First, you want to saturate the paper towel with alcohol. Next, wipe the mascara wand down the alcohol-soaked towel. Allow the wand to completely dry before placing it back in the tube. 

 

Eye makeup such as mascara, however, is generally better being thrown out than sanitized. The eye area is delicate and can easily succumb to conjunctivitis (pink eye). Play it safe and throw out your mascara if it’s been used by someone else or you dropped it in the sink or on the ground. 

How to Sanitize Cream Makeup

Like other products, cream products can also be sanitized with isopropyl alcohol. Simply spray your products with alcohol and wait just over a minute for them to dry. Remember to also clean your products’ containers with a sanitizing wipe. 

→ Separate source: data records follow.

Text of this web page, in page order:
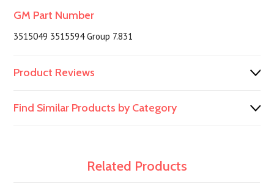
GM Part Number
3515049 3515594 Group 7.831
Product Reviews
Find Similar Products by Category
Related Products
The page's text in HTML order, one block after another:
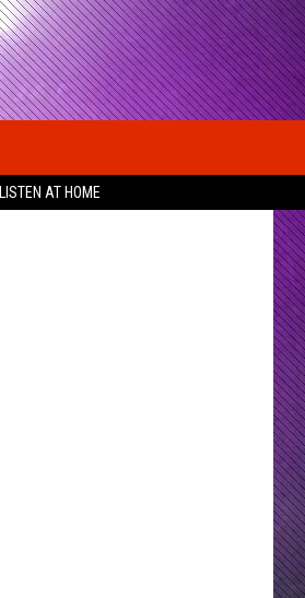
LISTEN AT HOME
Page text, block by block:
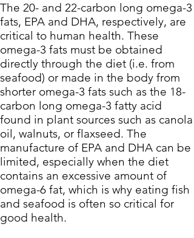
The 20- and 22-carbon long omega-3
fats, EPA and DHA, respectively, are
critical to human health. These
omega-3 fats must be obtained
directly through the diet (i.e. from
seafood) or made in the body from
shorter omega-3 fats such as the 18-
carbon long omega-3 fatty acid
found in plant sources such as canola
oil, walnuts, or flaxseed. The
manufacture of EPA and DHA can be
limited, especially when the diet
contains an excessive amount of
omega-6 fat, which is why eating fish
and seafood is often so critical for
good health.
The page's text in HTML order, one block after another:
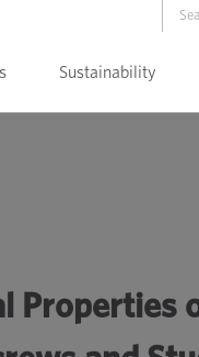
Sustainability
Properties
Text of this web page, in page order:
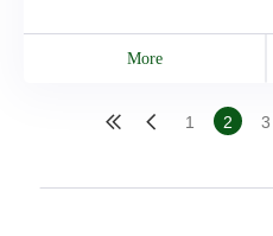
More
Resource
1 2 3

How to Sanitize Powder Products

You can clean powder products in the same manner as you would clean cream makeups — with an isopropyl alcohol spray and sanitizing wipes.

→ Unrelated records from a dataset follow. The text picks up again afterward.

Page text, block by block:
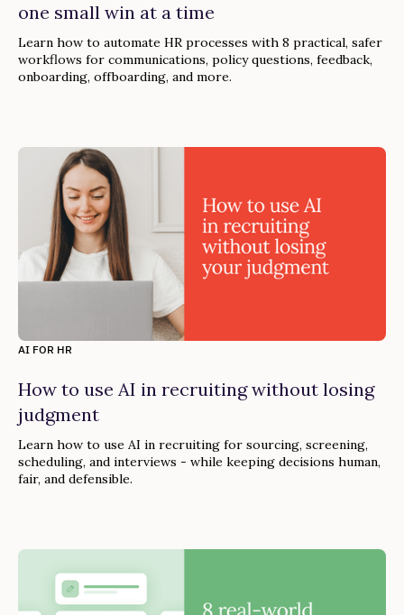
one small win at a time
Learn how to automate HR processes with 8 practical, safer
workflows for communications, policy questions, feedback,
onboarding, offboarding, and more.
AI FOR HR
How to use AI in recruiting without losing
judgment
Learn how to use AI in recruiting for sourcing, screening,
scheduling, and interviews - while keeping decisions human,
fair, and defensible.

How to Sanitize Brushes and Sponges

Unfortunately, reusable brushes and sponges cannot be 100% sanitized. Instead of sanitizing, you may be better off using disposables when it comes to these makeup products. 

 

If you still wish to “sanitize” these tools as much as you can, use lukewarm water and liquid dish soap to do so. The soap will clean the sponge, but not sanitize it, meaning that bacteria may still be inside it. After cleaning, microwave your sponge in a bowl of water for 2 minutes. The heat from the microwave should help get rid of at least some of the bacteria. 

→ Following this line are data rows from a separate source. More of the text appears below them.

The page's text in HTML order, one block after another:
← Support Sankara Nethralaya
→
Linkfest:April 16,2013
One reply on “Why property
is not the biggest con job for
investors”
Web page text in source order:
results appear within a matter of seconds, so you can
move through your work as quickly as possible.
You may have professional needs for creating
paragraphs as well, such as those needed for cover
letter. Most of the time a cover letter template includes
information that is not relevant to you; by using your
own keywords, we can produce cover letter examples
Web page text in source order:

Follow Sanitary Practices In the Workspace

Part of becoming a makeup artist, or receiving licensure and certification, includes learning and tending to the sanitation of your products, and cleanliness practices when working with your client. Moreover, the cost of sanitation products can impact how much a makeup artist makes. Professional makeup artists should consider the cost and time of sanitation practices when pricing their makeup services

 

Below is a list of sanitary practices to include in the workspace:

 

  • Disinfect the workspace;
  • Disinfect tools/makeup after each client;
  • Book one client at a time;
  • Don’t work when sick, or take time off after working with a sick client;
  • Wear a face mask;
  • Wash hands;
  • Use hand sanitizer.

Additional Sanitation and Safety Tips

Below is a list of other makeup sanitation and safety tips to consider:

 

  • Be aware of your clients’ allergies;
  • Keep the outside of your products clean too;
  • Know product expiration dates;
  • Know when you opened a product;
  • Use tools rather than fingers when applying makeup;
  • If you use your fingers, always sanitize them beforehand.